Based on nominations from faculty, staff, and fellow students, the Human Rights Institute will select one graduating J.D. or LL.M. student who has demonstrated outstanding commitment to human rights work to receive this award. A call for nominations goes out to the campus community every spring. The award winner receives $2,000 through a gift fund established by the Pruckmayr family.
2026 Award Winner — Siona Sharma
The Human Rights Institute is delighted to announce that Siona Sharma is the recipient of the 2026 Bettina E. Pruckmayr Memorial Award. The award is named in honor of a Georgetown Law alumna whose life and work exemplified the principle that the law must serve justice. Siona’s unwavering dedication to advancing human rights in a wide variety of areas—especially in public health—has already been making a difference, opening up pathways to ensure that all people can enjoy the human right to health.

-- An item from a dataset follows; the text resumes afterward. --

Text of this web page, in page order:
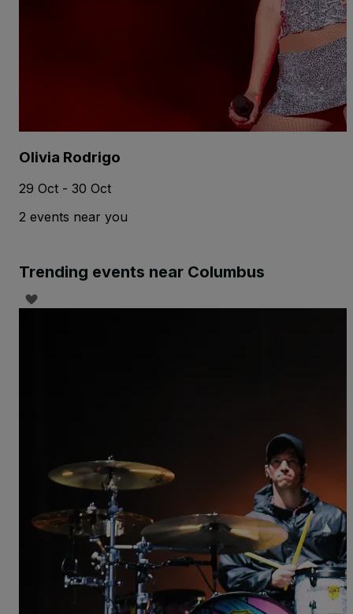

Siona’s undergraduate experience shaped laid the foundation for her commitment to community-based health policy. While studying at Georgetown University’s Walsh School of Foreign Service, Siona founded Starts with Soap, an organization that engaged hundreds of student volunteers to improve girls’ education outcomes and health literacy in underserved schools.
After earning a B.S. in Science, Technology, and International Affairs with a focus on Global Health, Siona joined McKinsey & Company where she helped design more equitable health systems and supported maternal and neonatal health programs in Nigeria, Malawi, Kenya, and Ethiopia. These experiences gave Siona a firsthand understanding of how legal frameworks and institutional decisions determine whether a mother in Nairobi receives prenatal care or a community in Rwanda can access life-saving medicine.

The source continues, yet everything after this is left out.